There are unblushing promises of provision when we are members of the Kingdom of God.

Luke 12:22-31

“And he said to his disciples, “Therefore I tell you, do not be anxious about your life, what you will eat, nor about your body, what you will put on. For life is more than food, and the body more than clothing. Consider the ravens: they neither sow nor reap, they have neither storehouse nor barn, and yet God feeds them. Of how much more value are you than the birds! And which of you by being anxious can add a single hour to his span of life?If then you are not able to do as small a thing as that, why are you anxious about the rest? Consider the lilies, how they grow: they neither toil nor spin, yet I tell you, even Solomon in all his glory was not arrayed like one of these. But if God so clothes the grass, which is alive in the field today, and tomorrow is thrown into the oven, how much more will he clothe you, O you of little faith! And do not seek what you are to eat and what you are to drink, nor be worried. For all the nations of the world seek after these things, and your Father knows that you need them. Instead, seek his kingdom, and these things will be added to you. ” (Luke 12:22–31)

Deut 15:10

“You shall give to him freely, and your heart shall not be grudging when you give to him, because for this the LORD your God will bless you in all your work and in all that you undertake. ” (Deuteronomy 15:10)

Malachi 3

“Will man rob God? Yet you are robbing me. But you say, ‘How have we robbed you?’ In your tithes and contributions. You are cursed with a curse, for you are robbing me, the whole nation of you. Bring the full tithe into the storehouse, that there may be food in my house. And thereby put me to the test, says the LORD of hosts, if I will not open the windows of heaven for you and pour down for you a blessing until there is no more need. I will rebuke the devourer for you, so that it will not destroy the fruits of your soil, and your vine in the field shall not fail to bear, says the LORD of hosts. Then all nations will call you blessed, for you will be a land of delight, says the LORD of hosts. ” (Malachi 3:8–12)

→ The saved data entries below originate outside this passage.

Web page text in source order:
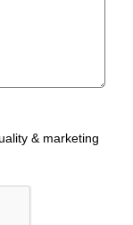
& marketing
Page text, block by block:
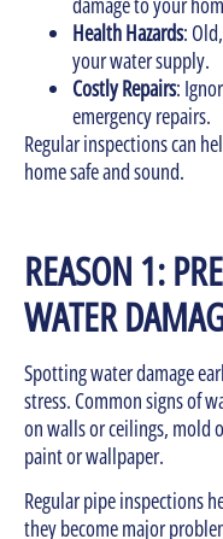
Health Hazards:
your water supply.
Costly Repairs:
emergency repairs.
Regular inspections can
home safe and sound.
REASON 1:
WATER
Spotting water damage
stress. Common signs of
on walls or ceilings, mold
paint or wallpaper.
Regular pipe inspections
they become major
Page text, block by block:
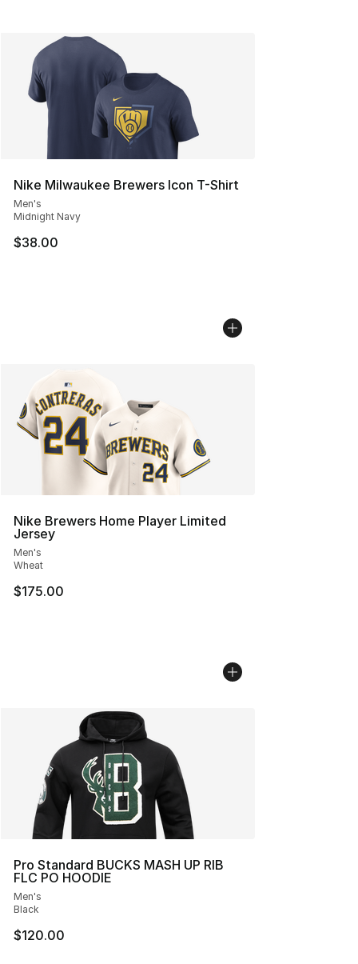
Nike Milwaukee Brewers Icon T-Shirt
Men's
Midnight Navy
$38.00
Nike Brewers Home Player Limited
Jersey
Men's
Wheat
$175.00
Pro Standard BUCKS MASH UP RIB
FLC PO HOODIE
Men's
Black
$120.00
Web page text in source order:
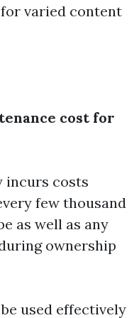
varied content
cost for
incurs costs
few thousand
as well as any
ownership
used effectively
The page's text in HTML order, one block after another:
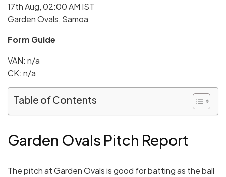
17th Aug, 02:00 AM IST
Garden Ovals, Samoa
Form Guide
VAN: n/a
CK: n/a
Table of Contents
Garden Ovals Pitch Report
The pitch at Garden Ovals is good for batting as the ball
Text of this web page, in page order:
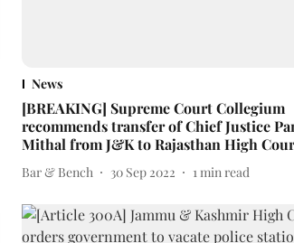
News
[BREAKING] Supreme Court Collegium
recommends transfer of Chief Justice
Mithal from J&K to Rajasthan High
Bar & Bench 30 Sep 2022 1min read
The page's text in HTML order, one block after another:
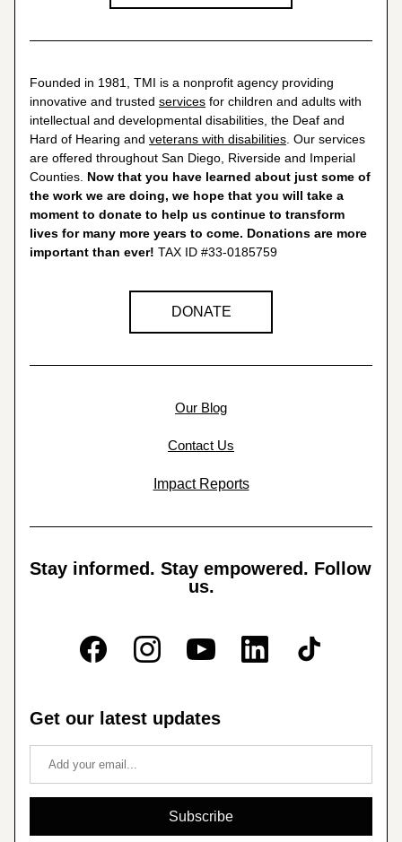
Founded in 1981, TMI is a nonprofit agency providing
innovative and trusted services for children and adults with
intellectual and developmental disabilities, the Deaf and
Hard of Hearing and veterans with disabilities . Our services
are offered throughout San Diego, Riverside and Imperial
Counties. Now that you have learned about just some of
the work we are doing, we hope that you will take a
moment to donate to help us continue to transform
lives for many more years to come. Donations are more
important than ever! TAX ID #33-0185759
DONATE
Our Blog
Contact Us
Impact Reports
Stay informed. Stay empowered. Follow
us.
Get our latest updates
Subscribe
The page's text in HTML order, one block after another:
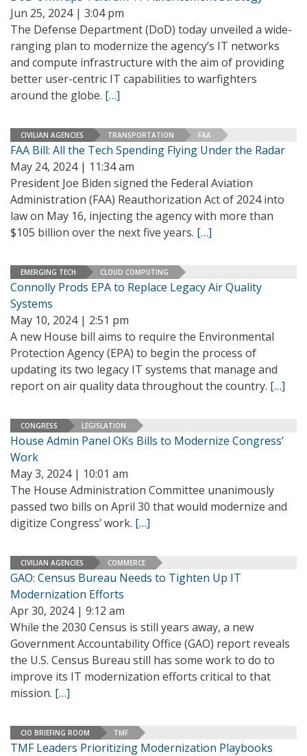
Jun 25, 2024 | 3:04 pm
The Defense Department (DoD) today unveiled a wide-
ranging plan to modernize the agency’s IT networks
and compute infrastructure with the aim of providing
better user-centric IT capabilities to warfighters
around the globe. […]
CIVILIAN AGENCIES TRANSPORTATION FAA
FAA Bill: All the Tech Spending Flying Under the Radar
May 24, 2024 | 11:34 am
President Joe Biden signed the Federal Aviation
Administration (FAA) Reauthorization Act of 2024 into
law on May 16, injecting the agency with more than
$105 billion over the next five years. […]
EMERGING TECH CLOUD COMPUTING
Connolly Prods EPA to Replace Legacy Air Quality
Systems
May 10, 2024 | 2:51 pm
A new House bill aims to require the Environmental
Protection Agency (EPA) to begin the process of
updating its two legacy IT systems that manage and
report on air quality data throughout the country. […]
CONGRESS LEGISLATION
House Admin Panel OKs Bills to Modernize Congress’
Work
May 3, 2024 | 10:01 am
The House Administration Committee unanimously
passed two bills on April 30 that would modernize and
digitize Congress’ work. […]
CIVILIAN AGENCIES COMMERCE
GAO: Census Bureau Needs to Tighten Up IT
Modernization Efforts
Apr 30, 2024 | 9:12 am
While the 2030 Census is still years away, a new
Government Accountability Office (GAO) report reveals
the U.S. Census Bureau still has some work to do to
improve its IT modernization efforts critical to that
mission. […]
CIO BRIEFING ROOM TMF
TMF Leaders Prioritizing Modernization Playbooks
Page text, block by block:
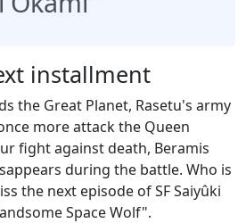
installment
the Great Planet, Rasetu's army
more attack the Queen
fight against death, Beramis
during the battle. Who is
the next episode of SF Saiyûki
Space Wolf".
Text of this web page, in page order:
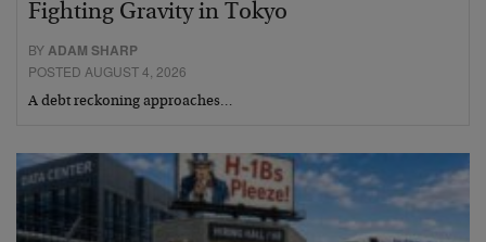
Fighting Gravity in Tokyo
BYADAM SHARP
POSTED AUGUST 4, 2026
A debt reckoning approaches…
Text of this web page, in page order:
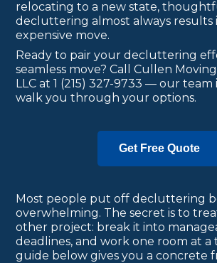
relocating to a new state,
decluttering almost always results
expensive move.
Ready to pair your decluttering
seamless move? Call Cullen
LLC at 1 (215) 327-9733 — our team
walk you through your options.
Get Free Quote
Most people put off decluttering
overwhelming. The secret is to
other project: break it into
deadlines, and work one room at a
guide below gives you a concrete
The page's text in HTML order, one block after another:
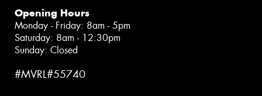
Opening Hours
Monday - Friday: 8am - 5pm
Saturday: 8am - 12:30pm
Sunday: Closed
#MVRL#55740
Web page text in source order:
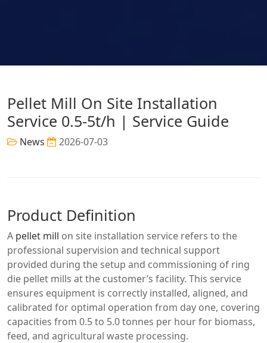
Pellet Mill On Site Installation
Service 0.5-5t/h | Service Guide
News 2026-07-03
Product Definition
A pellet mill on site installation service refers to the
professional supervision and technical support
provided during the setup and commissioning of ring
die pellet mills at the customer’s facility. This service
ensures equipment is correctly installed, aligned, and
calibrated for optimal operation from day one, covering
capacities from 0.5 to 5.0 tonnes per hour for biomass,
feed, and agricultural waste processing.
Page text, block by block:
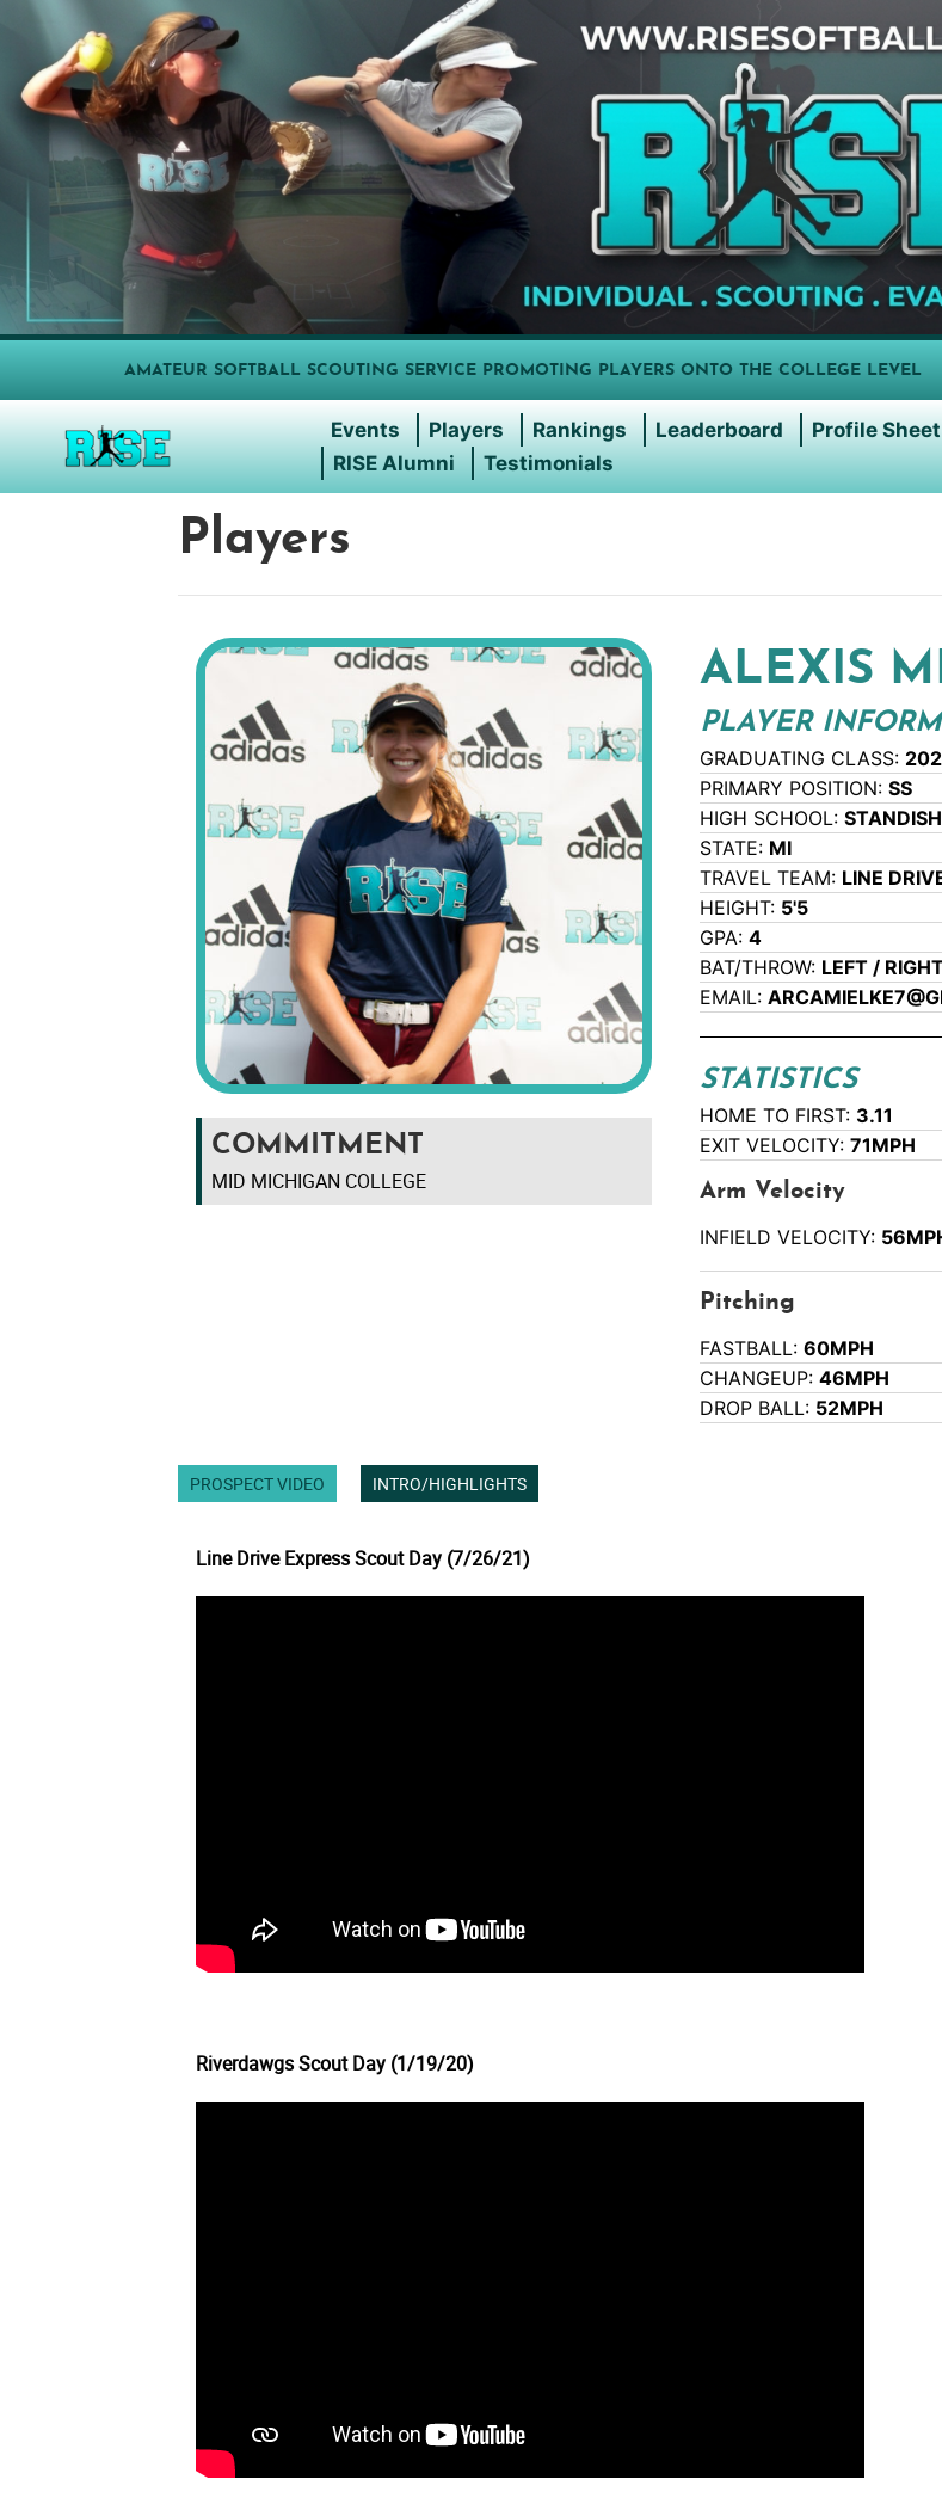
AMATEUR SOFTBALL SCOUTING SERVICE PROMOTING PLAYERS ONTO THE COLLEGE LEVEL
Events Players Rankings Leaderboard Profile Sheet
RISE Alumni
Testimonials
Players
COMMITMENT
MID MICHIGAN COLLEGE
ALEXIS
PLAYER
GRADUATING CLASS:
PRIMARY POSITION:SS
HIGH SCHOOL:
STATE: MI
TRAVEL TEAM: LINE
HEIGHT: 5'5
GPA:4
BAT/THROW: LEFT /
EMAIL:
STATISTICS
HOME TO FIRST: 3.11
EXIT VELOCITY:71MPH
Arm Velocity
INFIELD VELOCITY:
Pitching
FASTBALL:60MPH
CHANGEUP:46MPH
DROP BALL: 52MPH
PROSPECT VIDEO INTRO/HIGHLIGHTS
Line Drive Express Scout Day (7/26/21)
Riverdawgs Scout Day (1/19/20)

ü  We are robbing God when we don’t tithe

  • Not robbing Him of money
  • Robbing Him of influence over our lives and interaction in our lives
  • Robbing God of the WORSHIP He deserves
  • Robbing the King of Heaven and Earth the respect He deserves

ü  When we give, God promises to “open the floodgates”

  • This, along with 2 Cor 9, sound a little like the prosperity gospel
  • “Therefore giving blesses the recipient in that his or her needs are met and faith and thanksgiving for God’s provision are increased; it blesses the giver because “God loves a cheerful giver” and will grant an abundant spiritual harvest, and bring blessing to all who know about it since it produces a harvest of “many thanksgivings to God.” – Wayne Grudem Systematic Theology

ü  The Biggest “Harvest of Righteousness” is not in returned cash … its is in the Expansion of the Kingdom.

Conclusion

Remember the generosity the young couple showed to Elliot, their young son who only lived 99 days?

In those 99 days, they grew.

-          The power of God working in their lives

-          Love being the main goal of every feeding, every picture, every video journal

You reap what you sow … a harvest of righteousness

-          They didn’t get rich because they gave faithfully

-          They received love because they gave with love.

-          They received joy because they gave with joy.

-          They received faith because they gave with faith.